Harry corrió hacia la primera bocacalle, que daba a la Quinta Avenida. Los viandantes atestaban ambas aceras. Harry las recorrió con la mirada, a ver si veía a alguien que le llamase la atención. Pero nada. Carla Dejesus, la anciana dueña de una tienda, dejó de barrer la entrada y lo saludó con la mano. Harry correspondió a su saludo, se le acercó y le preguntó si había visto a alguien de aspecto inusual pasar por delante o correr por la avenida.
La tendera no había visto nada anormal.
Harry sintió deseos de gritar y de emprenderla a patadas con cualquier cosa, pero no habría faltado más que eso, con su cordura tan en entredicho.
– Daré contigo, cabrón -masculló Harry sin dejar de mirar a un lado y a otro-. Voy a dar contigo cueste lo que cueste.
Volvió a la consulta para cerrarlo todo bien con llave y llamó a su apartamento. Maura cogió el teléfono en seguida. Hasta oír su voz, no se percató Corbett de lo preocupado que había estado por ella.
– Hola, Maura, soy Harry.
– ¿Qué tal, señor médico?
Se lo dijo con la voz demasiado cantarina y chispeante.
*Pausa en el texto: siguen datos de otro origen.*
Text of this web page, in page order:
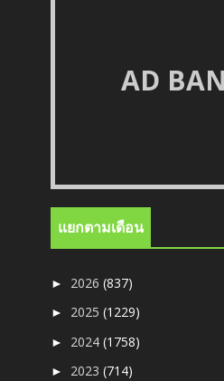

Oírla acabó de abatirlo.
– ¿Ha vuelto a beber, eh, Maura?
El silencio que siguió no pudo ser más elocuente.
– Sí, pero no tanto como para preocuparse -replicó ella.
– Maura, por favor -dijo él, que temía por Maura tanto como temía perder el control y empezar a despotricar-, no beba más. Por favor, la necesito. El asesino de Evie cree que pagué a alguien para que nos siguiese anoche y que soy el responsable de la muerte de su compinche. Es más, para pagarme con la misma moneda, hace unas horas ha matado a uno de mis pacientes, un joven de treinta y tres años. Se coló en su habitación y lo mató. Y hace un rato ha llamado para alardear de haberlo hecho. Usted…
Harry tuvo que interrumpirse para no perder la calma. Maura seguía callada.
– … usted es la única amiga que tengo en estos momentos -prosiguió-. No sé qué hacer. Ese condenado me amenaza con no dejar de hacerme daño, o hacérselo a mis pacientes, hasta que… me suicide.
– ¿Por qué no vuelve a casa, Harry? -dijo Maura al cabo de unos instantes que a Harry se le hicieron eternos.
– ¿Y usted qué va a hacer?
– Pues, para empezar, darme una ducha.
– Lo más fría posible -le recomendó Harry, que dio gracias a Dios por la sensata decisión de Maura.